> [About this task]
Below are records; print only the lines from the line containing "coming soon from Titan [25, 118, 161, 136]" to the end, both included, reproduced exactly and without the pictures.

Records from a data collection
----------------
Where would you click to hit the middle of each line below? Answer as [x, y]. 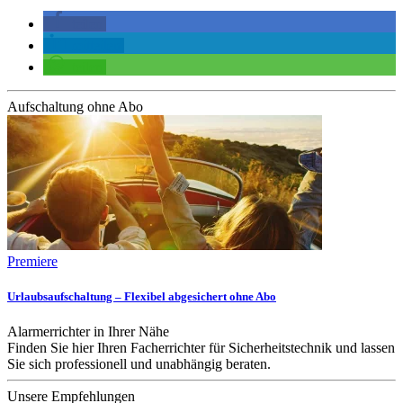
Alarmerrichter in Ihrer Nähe [88, 332]
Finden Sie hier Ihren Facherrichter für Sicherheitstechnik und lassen [201, 348]
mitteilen [96, 46]
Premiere [32, 262]
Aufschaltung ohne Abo [75, 107]
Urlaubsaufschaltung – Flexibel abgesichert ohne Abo [142, 297]
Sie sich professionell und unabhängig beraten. [139, 364]
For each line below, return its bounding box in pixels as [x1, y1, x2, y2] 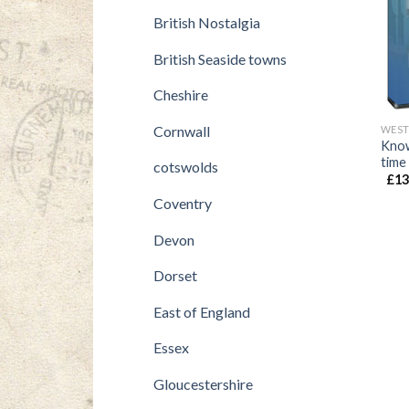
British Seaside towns [152, 49, 287, 68]
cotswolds [152, 158, 218, 176]
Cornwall [152, 121, 210, 140]
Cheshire [152, 86, 208, 104]
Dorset [152, 267, 197, 285]
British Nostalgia [152, 14, 260, 32]
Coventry [152, 194, 212, 213]
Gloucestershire [152, 375, 253, 393]
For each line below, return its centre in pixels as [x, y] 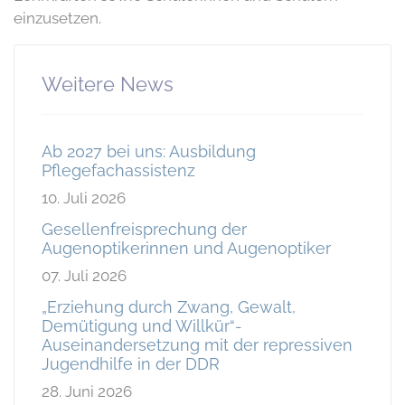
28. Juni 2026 [87, 391]
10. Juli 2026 [84, 198]
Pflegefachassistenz [118, 170]
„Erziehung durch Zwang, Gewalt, [169, 306]
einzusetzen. [57, 18]
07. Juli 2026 [84, 275]
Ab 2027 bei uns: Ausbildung [149, 151]
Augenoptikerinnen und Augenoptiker [186, 248]
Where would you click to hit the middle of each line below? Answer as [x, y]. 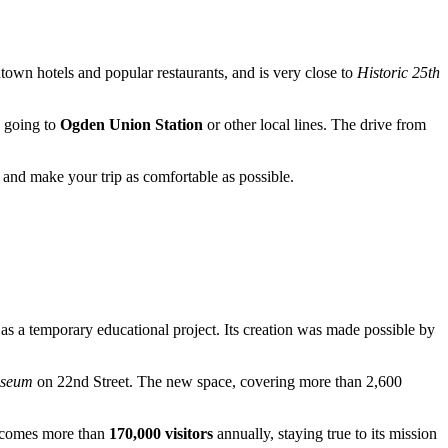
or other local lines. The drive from [314, 124]
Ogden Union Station [131, 124]
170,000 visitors [161, 434]
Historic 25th [398, 72]
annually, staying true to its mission [325, 434]
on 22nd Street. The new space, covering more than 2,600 [217, 382]
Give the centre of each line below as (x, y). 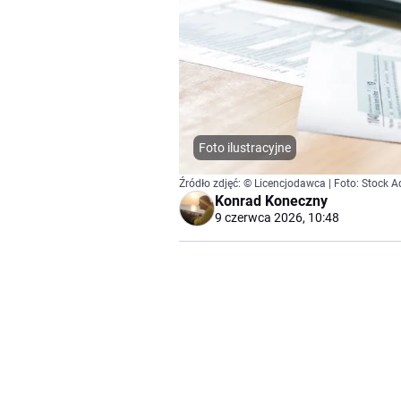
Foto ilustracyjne (245, 148)
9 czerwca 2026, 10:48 (277, 218)
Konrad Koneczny (271, 201)
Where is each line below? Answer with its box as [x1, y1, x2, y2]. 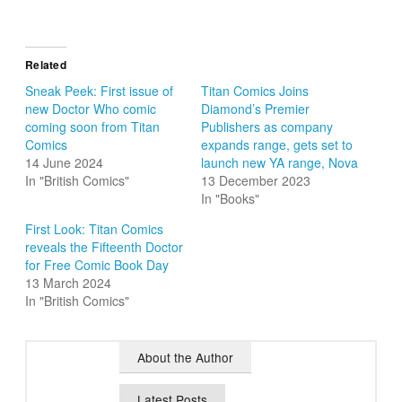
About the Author [137, 348, 234, 367]
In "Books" [201, 189, 259, 208]
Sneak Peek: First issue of [25, 82, 174, 100]
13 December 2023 [201, 171, 310, 190]
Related [25, 57, 66, 74]
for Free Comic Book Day [25, 256, 170, 275]
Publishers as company [201, 118, 333, 136]
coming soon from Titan [25, 118, 161, 136]
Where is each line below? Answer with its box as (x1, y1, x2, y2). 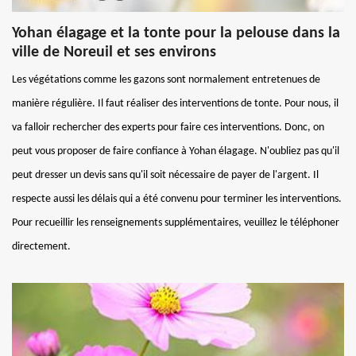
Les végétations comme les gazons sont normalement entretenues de (12, 73, 320, 86)
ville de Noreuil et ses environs (12, 44, 216, 60)
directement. (12, 240, 71, 253)
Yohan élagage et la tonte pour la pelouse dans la (12, 25, 340, 41)
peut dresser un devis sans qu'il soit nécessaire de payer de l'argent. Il (12, 168, 319, 181)
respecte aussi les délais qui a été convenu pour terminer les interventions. (12, 192, 342, 205)
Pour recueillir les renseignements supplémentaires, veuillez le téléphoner (12, 216, 339, 229)
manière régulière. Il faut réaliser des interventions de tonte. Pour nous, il (12, 97, 339, 110)
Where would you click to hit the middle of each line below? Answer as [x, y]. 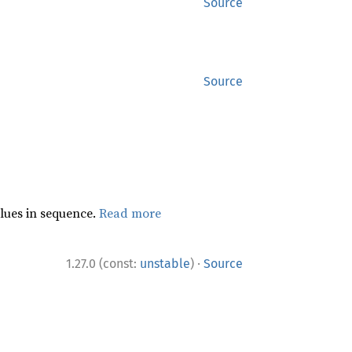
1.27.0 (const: [103, 264]
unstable [165, 264]
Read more [130, 213]
----------------
> [Task solution]
coming soon from Titan [25, 118, 161, 136]
Where is each line below? Answer with its box as (x1, y1, x2, y2). 
Les végétations comme les gazons sont normalement entretenues de (12, 73, 320, 86)
ville de Noreuil et ses environs (12, 44, 216, 60)
directement. (12, 240, 71, 253)
Yohan élagage et la tonte pour la pelouse dans la (12, 25, 340, 41)
peut dresser un devis sans qu'il soit nécessaire de payer de l'argent. Il (12, 168, 319, 181)
respecte aussi les délais qui a été convenu pour terminer les interventions. (12, 192, 342, 205)
Pour recueillir les renseignements supplémentaires, veuillez le téléphoner (12, 216, 339, 229)
manière régulière. Il faut réaliser des interventions de tonte. Pour nous, il (12, 97, 339, 110)
Where would you click to hit the middle of each line below? Answer as [x, y]. 
1.27.0 (const: [103, 264]
unstable [165, 264]
Read more [130, 213]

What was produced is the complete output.